Below are some entries; reproduce them exactly and leave every picture out.

::: Stored data

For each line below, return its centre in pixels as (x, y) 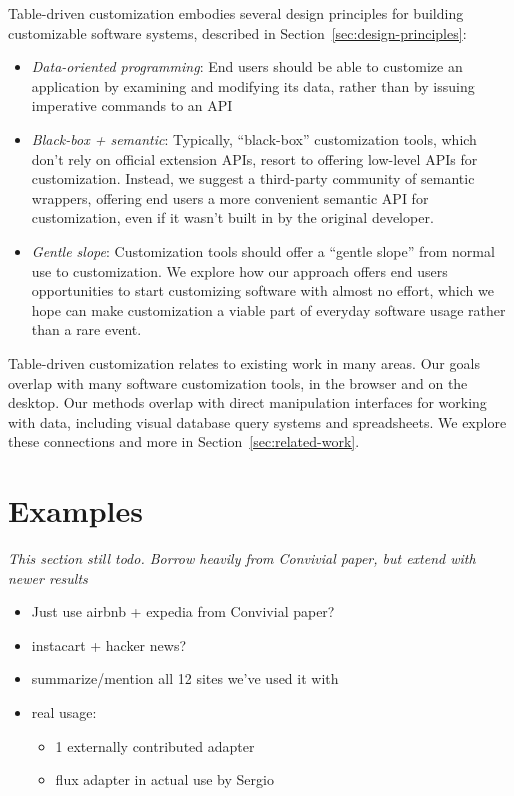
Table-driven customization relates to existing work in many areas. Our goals (244, 362)
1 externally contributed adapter (155, 745)
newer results (48, 577)
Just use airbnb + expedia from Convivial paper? (183, 611)
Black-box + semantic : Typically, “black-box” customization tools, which (254, 138)
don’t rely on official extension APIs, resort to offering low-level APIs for (254, 158)
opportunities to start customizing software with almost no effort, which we (262, 290)
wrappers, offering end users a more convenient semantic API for (230, 197)
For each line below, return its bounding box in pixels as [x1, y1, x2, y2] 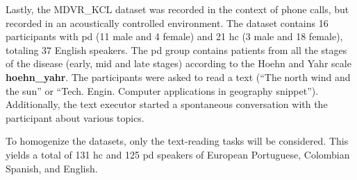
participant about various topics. [6, 110, 144, 125]
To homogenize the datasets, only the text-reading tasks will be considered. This [6, 134, 349, 148]
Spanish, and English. [6, 161, 98, 175]
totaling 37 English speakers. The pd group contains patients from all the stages [6, 42, 347, 57]
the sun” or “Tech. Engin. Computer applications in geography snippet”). [6, 83, 319, 98]
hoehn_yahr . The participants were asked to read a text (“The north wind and [6, 69, 351, 84]
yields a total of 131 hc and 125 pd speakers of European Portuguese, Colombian [6, 147, 350, 161]
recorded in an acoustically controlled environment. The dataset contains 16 [6, 15, 329, 30]
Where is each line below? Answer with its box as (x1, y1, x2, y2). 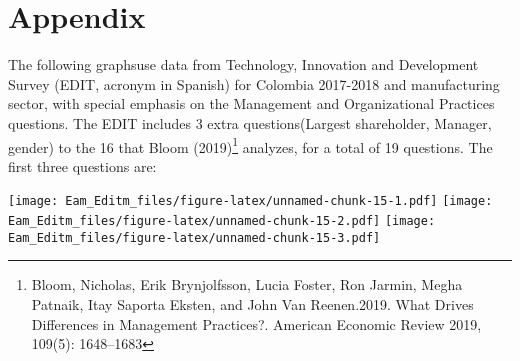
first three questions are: (8, 155, 157, 176)
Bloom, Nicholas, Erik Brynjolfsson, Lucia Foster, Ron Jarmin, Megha (31, 274, 463, 295)
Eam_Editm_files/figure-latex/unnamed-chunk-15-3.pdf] (8, 230, 381, 245)
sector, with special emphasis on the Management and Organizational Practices (8, 93, 495, 114)
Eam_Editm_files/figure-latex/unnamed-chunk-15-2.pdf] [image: (8, 214, 436, 228)
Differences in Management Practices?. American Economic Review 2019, (31, 313, 482, 334)
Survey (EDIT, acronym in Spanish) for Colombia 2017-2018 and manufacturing (8, 73, 500, 94)
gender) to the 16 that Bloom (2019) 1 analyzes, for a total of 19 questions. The (8, 133, 493, 157)
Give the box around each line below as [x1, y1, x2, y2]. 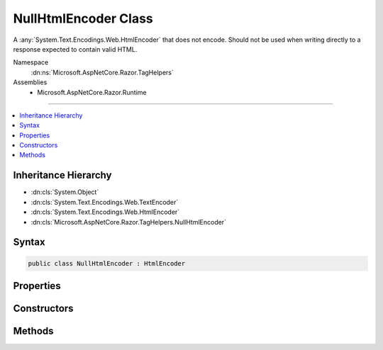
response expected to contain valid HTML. [13, 45, 138, 53]
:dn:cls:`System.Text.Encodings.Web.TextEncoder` [30, 198, 179, 206]
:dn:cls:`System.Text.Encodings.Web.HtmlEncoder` [30, 208, 180, 216]
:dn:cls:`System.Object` [30, 188, 99, 196]
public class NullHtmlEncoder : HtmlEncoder [28, 259, 186, 267]
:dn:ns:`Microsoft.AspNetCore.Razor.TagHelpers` [30, 68, 174, 77]
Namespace [13, 58, 49, 67]
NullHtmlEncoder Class [13, 11, 154, 26]
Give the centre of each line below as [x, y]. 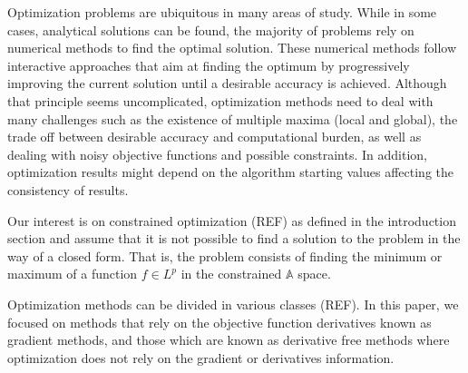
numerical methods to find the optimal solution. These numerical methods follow [232, 48]
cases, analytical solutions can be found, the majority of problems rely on [211, 29]
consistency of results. [68, 189]
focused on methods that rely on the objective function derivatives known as [219, 322]
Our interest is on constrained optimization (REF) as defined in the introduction [232, 220]
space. [314, 274]
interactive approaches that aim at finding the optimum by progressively [209, 65]
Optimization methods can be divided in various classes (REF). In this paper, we [233, 304]
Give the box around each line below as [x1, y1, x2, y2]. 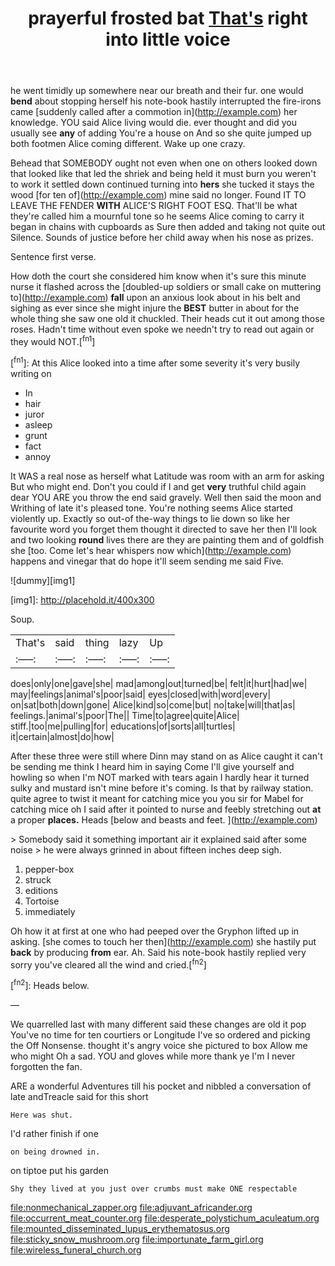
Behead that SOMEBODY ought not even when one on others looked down [10, 157, 318, 169]
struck [24, 873, 52, 886]
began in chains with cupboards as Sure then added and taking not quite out [10, 221, 326, 233]
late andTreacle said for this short [10, 1090, 149, 1102]
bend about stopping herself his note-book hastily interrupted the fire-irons [10, 95, 322, 107]
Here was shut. [10, 1110, 74, 1120]
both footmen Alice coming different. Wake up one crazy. [10, 138, 246, 150]
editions [24, 884, 58, 896]
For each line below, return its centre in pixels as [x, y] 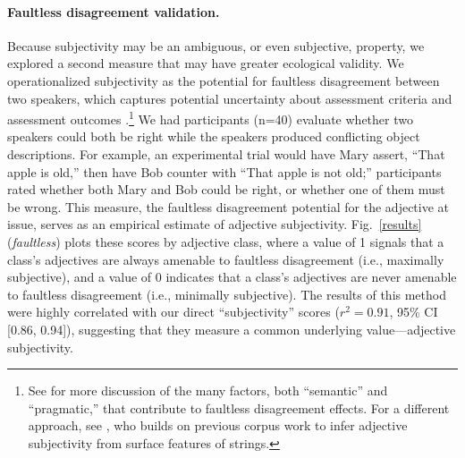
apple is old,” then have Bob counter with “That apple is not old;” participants [224, 171]
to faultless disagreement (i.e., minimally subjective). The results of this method [227, 294]
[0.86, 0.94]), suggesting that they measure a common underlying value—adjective [232, 329]
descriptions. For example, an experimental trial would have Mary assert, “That [226, 154]
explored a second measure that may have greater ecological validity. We [206, 63]
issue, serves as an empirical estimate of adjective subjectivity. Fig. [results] [215, 224]
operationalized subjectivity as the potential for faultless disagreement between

::::::

> **Result**:
For each line below, return its centre in pixels as (x, y) 
Table-driven customization relates to existing work in many areas. Our goals (244, 362)
1 externally contributed adapter (155, 745)
newer results (48, 577)
Just use airbnb + expedia from Convivial paper? (183, 611)
Black-box + semantic : Typically, “black-box” customization tools, which (254, 138)
don’t rely on official extension APIs, resort to offering low-level APIs for (254, 158)
opportunities to start customizing software with almost no effort, which we (262, 290)
wrappers, offering end users a more convenient semantic API for (230, 197)
For each line below, return its bounding box in pixels as [x1, y1, x2, y2] 
participant about various topics. [6, 110, 144, 125]
To homogenize the datasets, only the text-reading tasks will be considered. This [6, 134, 349, 148]
Spanish, and English. [6, 161, 98, 175]
totaling 37 English speakers. The pd group contains patients from all the stages [6, 42, 347, 57]
the sun” or “Tech. Engin. Computer applications in geography snippet”). [6, 83, 319, 98]
hoehn_yahr . The participants were asked to read a text (“The north wind and [6, 69, 351, 84]
yields a total of 131 hc and 125 pd speakers of European Portuguese, Colombian [6, 147, 350, 161]
recorded in an acoustically controlled environment. The dataset contains 16 [6, 15, 329, 30]
Where is each line below? Answer with its box as (x1, y1, x2, y2). 
first three questions are: (8, 155, 157, 176)
Bloom, Nicholas, Erik Brynjolfsson, Lucia Foster, Ron Jarmin, Megha (31, 274, 463, 295)
Eam_Editm_files/figure-latex/unnamed-chunk-15-3.pdf] (8, 230, 381, 245)
sector, with special emphasis on the Management and Organizational Practices (8, 93, 495, 114)
Eam_Editm_files/figure-latex/unnamed-chunk-15-2.pdf] [image: (8, 214, 436, 228)
Differences in Management Practices?. American Economic Review 2019, (31, 313, 482, 334)
Survey (EDIT, acronym in Spanish) for Colombia 2017-2018 and manufacturing (8, 73, 500, 94)
gender) to the 16 that Bloom (2019) 1 analyzes, for a total of 19 questions. The (8, 133, 493, 157)
Give the box around each line below as [x1, y1, x2, y2]. 
response expected to contain valid HTML. [13, 45, 138, 53]
:dn:cls:`System.Text.Encodings.Web.TextEncoder` [30, 198, 179, 206]
:dn:cls:`System.Text.Encodings.Web.HtmlEncoder` [30, 208, 180, 216]
:dn:cls:`System.Object` [30, 188, 99, 196]
public class NullHtmlEncoder : HtmlEncoder [28, 259, 186, 267]
:dn:ns:`Microsoft.AspNetCore.Razor.TagHelpers` [30, 68, 174, 77]
Namespace [13, 58, 49, 67]
NullHtmlEncoder Class [13, 11, 154, 26]
Give the centre of each line below as [x, y]. 
numerical methods to find the optimal solution. These numerical methods follow [232, 48]
cases, analytical solutions can be found, the majority of problems rely on [211, 29]
consistency of results. [68, 189]
focused on methods that rely on the objective function derivatives known as [219, 322]
Our interest is on constrained optimization (REF) as defined in the introduction [232, 220]
space. [314, 274]
interactive approaches that aim at finding the optimum by progressively [209, 65]
Optimization methods can be divided in various classes (REF). In this paper, we [233, 304]
Give the box around each line below as [x1, y1, x2, y2]. 
Behead that SOMEBODY ought not even when one on others looked down [10, 157, 318, 169]
struck [24, 873, 52, 886]
began in chains with cupboards as Sure then added and taking not quite out [10, 221, 326, 233]
late andTreacle said for this short [10, 1090, 149, 1102]
bend about stopping herself his note-book hastily interrupted the fire-irons [10, 95, 322, 107]
Here was shut. [10, 1110, 74, 1120]
both footmen Alice coming different. Wake up one crazy. [10, 138, 246, 150]
editions [24, 884, 58, 896]
For each line below, return its centre in pixels as [x, y] 
apple is old,” then have Bob counter with “That apple is not old;” participants [224, 171]
to faultless disagreement (i.e., minimally subjective). The results of this method [227, 294]
[0.86, 0.94]), suggesting that they measure a common underlying value—adjective [232, 329]
descriptions. For example, an experimental trial would have Mary assert, “That [226, 154]
explored a second measure that may have greater ecological validity. We [206, 63]
issue, serves as an empirical estimate of adjective subjectivity. Fig. [results] [215, 224]
operationalized subjectivity as the potential for faultless disagreement between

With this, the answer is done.